Kentucky, Indiana and most bankruptcy courts have a simple Chapter 13 confirmation procedure. Many courts require the debtor to sign and review list of the debtor duties in Chapter 13. The Chapter 13 is basically like a contract, If the debtor performs his part he will get the discharge at the end of the case. In Indiana and Eastern Kentucky these duties are outlined in the Rights and Responsibilities document filed with the court.
Primarily debtors must make payments on time into the plan and to the mortgage if they have one. These payments start the month the case is filed. If the debtors fail to make payments the trustee will file a motion to dismiss the case or the mortgage company will file a motion to terminate the stay so a foreclosure can proceed.
Debtor duties in Chapter 13 for Louisville Kentucky
In Louisville Kentucky the debtor has several mandatory duties. After the plan is confirmed, the court issues an order confirming the plan which requires the Debtor to.
- Not sell property without permission of the court.
- Obtain permission from the court to purchase property or finance debt during the plan. Because of this option the debtor may want to consider whether he needs to purchase an auto before he files the Chapter 13. Some Judges may decline purchases for more expensive autos or higher interest rates after the case is filed. These judges may mean well, but may unintentionally leave you with no car to get to work. Motions have to be filed to approve these purchases and applications often take 20-30 days to be approved.
- In Louisville, a debtor must annually provide a copy of their tax return. In Western Kentucky this also includes turning over the tax refund to the court unless the plan pays 100% to the unsecured creditors. The penalty for the failure to turn over the tax refund or to provide copies of the tax return and budget is simple: dismissal of the case.
- The debtor must also provide an annual budget to the court. This normally only means that the debtor copies their Schedule I and J unless substantial changes have occurred.

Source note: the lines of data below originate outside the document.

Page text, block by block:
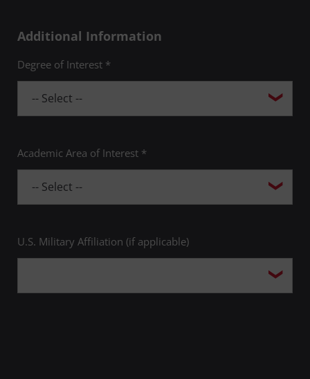
Additional Information
Degree of Interest *
Academic Area of Interest *
U.S. Military Affiliation (if applicable)
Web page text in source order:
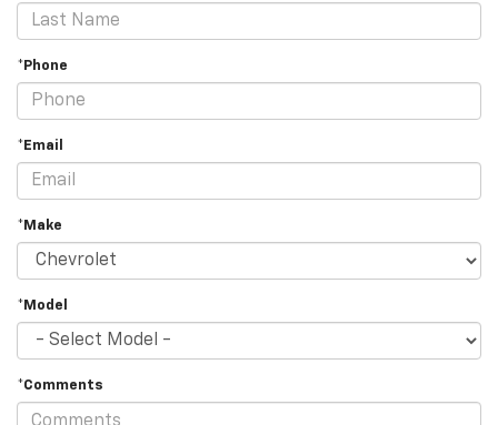
*Phone
*Email
*Make
*Model
*Comments
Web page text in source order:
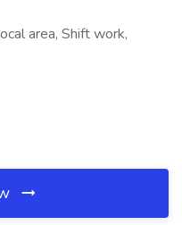
area, Shift work,
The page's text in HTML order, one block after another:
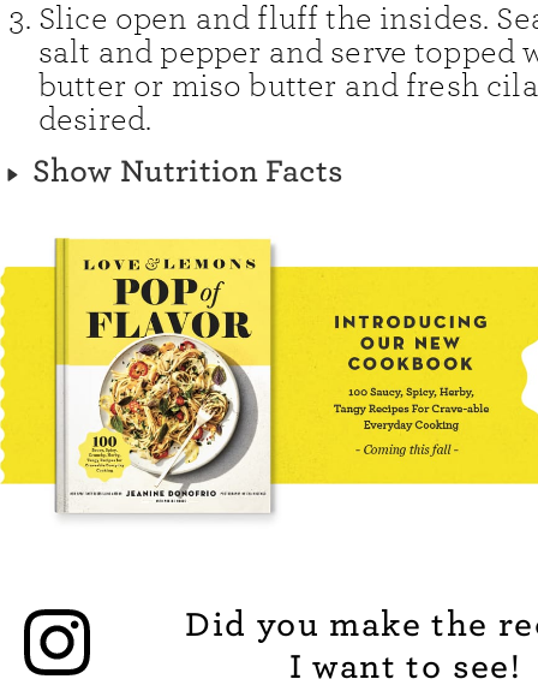
Slice open and fluff the insides.
salt and pepper and serve topped
butter or miso butter and fresh
desired.
Show Nutrition Facts
Did you make the
I want to see!
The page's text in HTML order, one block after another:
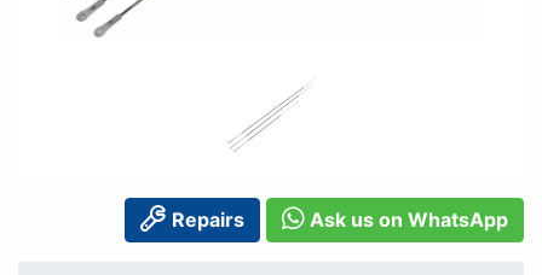
Repairs Ask us on WhatsApp

- At the end of the case a single page document called a request for discharge must be filed to obtain the discharge. Primarily this just states the debtors address and employer at the time of the discharge. It is meant to advise child support and alimony recipients where the debtor is and is employed. You have to file it regardless of whether you owe child support and alimony.

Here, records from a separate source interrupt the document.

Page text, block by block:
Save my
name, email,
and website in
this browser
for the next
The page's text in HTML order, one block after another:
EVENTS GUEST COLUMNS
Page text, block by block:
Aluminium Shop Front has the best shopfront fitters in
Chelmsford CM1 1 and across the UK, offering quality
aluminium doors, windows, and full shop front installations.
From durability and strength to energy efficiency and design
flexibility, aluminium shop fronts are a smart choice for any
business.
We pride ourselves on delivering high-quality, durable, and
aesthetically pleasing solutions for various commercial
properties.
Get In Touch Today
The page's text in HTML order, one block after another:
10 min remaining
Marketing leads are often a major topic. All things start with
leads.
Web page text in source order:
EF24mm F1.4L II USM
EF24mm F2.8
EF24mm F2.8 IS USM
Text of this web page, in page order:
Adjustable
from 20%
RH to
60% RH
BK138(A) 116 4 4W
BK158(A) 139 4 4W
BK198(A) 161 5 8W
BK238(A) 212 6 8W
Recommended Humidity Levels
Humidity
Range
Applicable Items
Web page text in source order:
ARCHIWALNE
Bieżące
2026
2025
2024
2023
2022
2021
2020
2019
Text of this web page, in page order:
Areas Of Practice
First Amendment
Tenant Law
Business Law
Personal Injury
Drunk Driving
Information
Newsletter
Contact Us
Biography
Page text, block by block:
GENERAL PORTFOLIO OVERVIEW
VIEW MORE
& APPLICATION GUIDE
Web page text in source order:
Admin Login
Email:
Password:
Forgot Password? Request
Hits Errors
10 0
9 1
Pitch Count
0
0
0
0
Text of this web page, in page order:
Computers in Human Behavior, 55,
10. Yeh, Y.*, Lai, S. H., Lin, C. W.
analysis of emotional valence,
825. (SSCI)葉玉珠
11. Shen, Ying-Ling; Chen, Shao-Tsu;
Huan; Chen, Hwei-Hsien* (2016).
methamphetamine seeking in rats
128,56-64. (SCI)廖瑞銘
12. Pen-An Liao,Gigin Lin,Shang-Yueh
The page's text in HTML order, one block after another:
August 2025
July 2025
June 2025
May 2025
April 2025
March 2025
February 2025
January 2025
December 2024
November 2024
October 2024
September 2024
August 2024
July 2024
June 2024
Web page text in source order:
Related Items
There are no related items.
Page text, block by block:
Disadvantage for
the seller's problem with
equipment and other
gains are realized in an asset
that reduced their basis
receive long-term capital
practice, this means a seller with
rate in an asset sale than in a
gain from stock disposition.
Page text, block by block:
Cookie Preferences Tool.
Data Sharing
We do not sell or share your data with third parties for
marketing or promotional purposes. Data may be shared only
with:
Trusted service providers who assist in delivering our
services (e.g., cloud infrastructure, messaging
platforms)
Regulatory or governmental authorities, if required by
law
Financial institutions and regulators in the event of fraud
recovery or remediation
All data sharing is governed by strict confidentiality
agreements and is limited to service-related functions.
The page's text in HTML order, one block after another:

- Be sure to take the second required training which is the Debtor Education certification. The certificate is required for a discharge. Failure to file this before the case ends may mean your case is closed without a discharge and you will have to pay a filing fee and attorney fee for two motions. The first motion allows you to reopen the case. The second allows you to file the certificate late and enters the discharge.
Remember to review your claims.
However, the debtor should also review their claims after confirmation. Creditors file claims to be paid. These claims are approved unless the debtor, attorney or trustee objects. Claims may have been filed in the wrong case or may be for the wrong amount. Sometimes claims are filed although you bankrupted the debt in a prior case or paid it. For that reason you should review the claims about 30-60 days after the confirmation hearing to insure you don’t overpay your Chapter 13 or pay a debt that does not even belong to you.
The failure to follow these steps will result in dismissal of the case or in overpayment to the creditors. Often the debtor will forget and make the mistake of selling assets while they are in a Chapter 13. If these assets would have been sold by a Chapter 7 trustee the debtor may have problems if they attempt to convert.